When someone calls you and the mobile phone is near speakers, they make noises.


----------



## blazin6543 (Aug 25, 2008)

chibicitiberiu said:


> What kind of of noises?
> There are two kinds that can appear:
> 1. Error/warning noises which is a beep sort of similar to the phone when calling someone.
> 2. Interferences with external devices, like radio emitters (mobile phones, wireless mouse/keyboard which uses radio, not bluetooth).
> When someone calls you and the mobile phone is near speakers, they make noises.

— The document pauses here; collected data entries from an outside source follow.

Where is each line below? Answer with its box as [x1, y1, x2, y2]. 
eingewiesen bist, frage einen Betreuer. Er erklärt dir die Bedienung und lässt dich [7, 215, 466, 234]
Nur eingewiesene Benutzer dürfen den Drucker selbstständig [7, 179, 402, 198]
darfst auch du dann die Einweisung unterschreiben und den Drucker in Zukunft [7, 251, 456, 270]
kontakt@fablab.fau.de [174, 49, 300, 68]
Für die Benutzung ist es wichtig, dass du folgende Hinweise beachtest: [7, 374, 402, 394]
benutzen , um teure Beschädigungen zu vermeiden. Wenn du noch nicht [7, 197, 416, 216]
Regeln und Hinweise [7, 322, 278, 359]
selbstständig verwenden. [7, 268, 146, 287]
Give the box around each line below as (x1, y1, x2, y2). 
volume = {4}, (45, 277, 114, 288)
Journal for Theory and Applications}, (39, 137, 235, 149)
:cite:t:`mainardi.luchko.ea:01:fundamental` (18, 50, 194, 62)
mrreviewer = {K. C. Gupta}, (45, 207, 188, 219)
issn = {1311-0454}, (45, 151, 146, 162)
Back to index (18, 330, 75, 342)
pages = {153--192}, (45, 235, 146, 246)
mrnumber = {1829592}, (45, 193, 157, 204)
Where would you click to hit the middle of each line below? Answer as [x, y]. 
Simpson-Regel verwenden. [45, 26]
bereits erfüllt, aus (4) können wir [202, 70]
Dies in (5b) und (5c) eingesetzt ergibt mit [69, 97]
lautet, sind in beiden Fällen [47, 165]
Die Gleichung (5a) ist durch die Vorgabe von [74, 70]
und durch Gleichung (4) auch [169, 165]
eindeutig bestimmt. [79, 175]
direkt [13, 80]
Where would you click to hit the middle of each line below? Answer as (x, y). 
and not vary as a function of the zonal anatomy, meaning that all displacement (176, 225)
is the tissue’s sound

no no not beeping or warning sounds, it's probably some sort of interference, a constant, sometimes quite sometimes quite loud, kind of buzzing noise. imagine a bee in your speakers


----------



## chibicitiberiu (Aug 25, 2008)

So it's more like an interference with something... do you have a wireless mouse/keyboard?
Try turning them off. Will it still make noise?


----------



## cohen (Aug 25, 2008)

ok, it is sort of normal.... try turning down the audio on your computer...

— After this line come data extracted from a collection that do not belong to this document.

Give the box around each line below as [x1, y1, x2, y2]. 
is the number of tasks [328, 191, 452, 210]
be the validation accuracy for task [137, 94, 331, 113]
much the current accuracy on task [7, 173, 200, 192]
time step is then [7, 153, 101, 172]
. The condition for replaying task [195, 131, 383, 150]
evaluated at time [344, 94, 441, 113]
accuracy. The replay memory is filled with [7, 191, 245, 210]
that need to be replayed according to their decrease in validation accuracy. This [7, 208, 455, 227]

also try what chibicitiberiu said.


----------



## Jerrick (Aug 25, 2008)

Are you sure its your speakers?

Unplug them, and do some work on the comp. To me, it sounds like your new computer has loud fans or loud hardrives. Maybe both.


----------



## blazin6543 (Aug 25, 2008)

i'm pretty confident it's my speakers actually, because i plugged in my headphones into the front panel i get none of this static noise wearing them.

no wireless keyboard/mouse

even muting the speakers with volume control i still get the buzzing, and i've tried turning it down already 

as for loud fans, ya sadly they are loud, but trust me it's not that 

i managed to record the sounds with my camera and i uploaded for you guys to hear. trust me, 100% of that noise is my speakers, maybe 1% is camera noise, but that's why i listen to all day when i have my speakers on, bloody annoying if you ask me 

here is the video. it's really small, like 800k 
http://petermorawski.com/other/speakersbuzz.zip


----------



## Vizy (Aug 25, 2008)

It happens alot. I have a pair of x-240's and if i put the volume all the way up, i get a sort of low, deep, mmmmmmmmmmmmmm sound. Try plugging in your speakers into an MP3 player or something and see if the same thing happens.


----------



## Bigwoods (Aug 26, 2008)

I've noticed that with my new computer.
My speakers have the volume control on the speaker itself and my keyboard has a volume control. If I turn the speakers up to half way then I hear it but if I turn the speakers to a quarter and put my keyboard to the max then it's gone.. So I work with that.


----------



## Jerrick (Aug 26, 2008)

blazin6543 said:


> i'm pretty confident it's my speakers actually, because i plugged in my headphones into the front panel i get none of this static noise wearing them.
> 
> no wireless keyboard/mouse
> 
> ...




Ok, just wanted to make sure. haha.


----------



## blazin6543 (Aug 26, 2008)

sadly no volume control on the speakers, just bass control. i guess i'm stuck until i get new speakers or just use my headphones 

tried with the mp3, this buzzing was barely noticeable, only in the rear speakers did i hear it at all.


----------



## cohen (Aug 26, 2008)

Well it has something to do with your computer then.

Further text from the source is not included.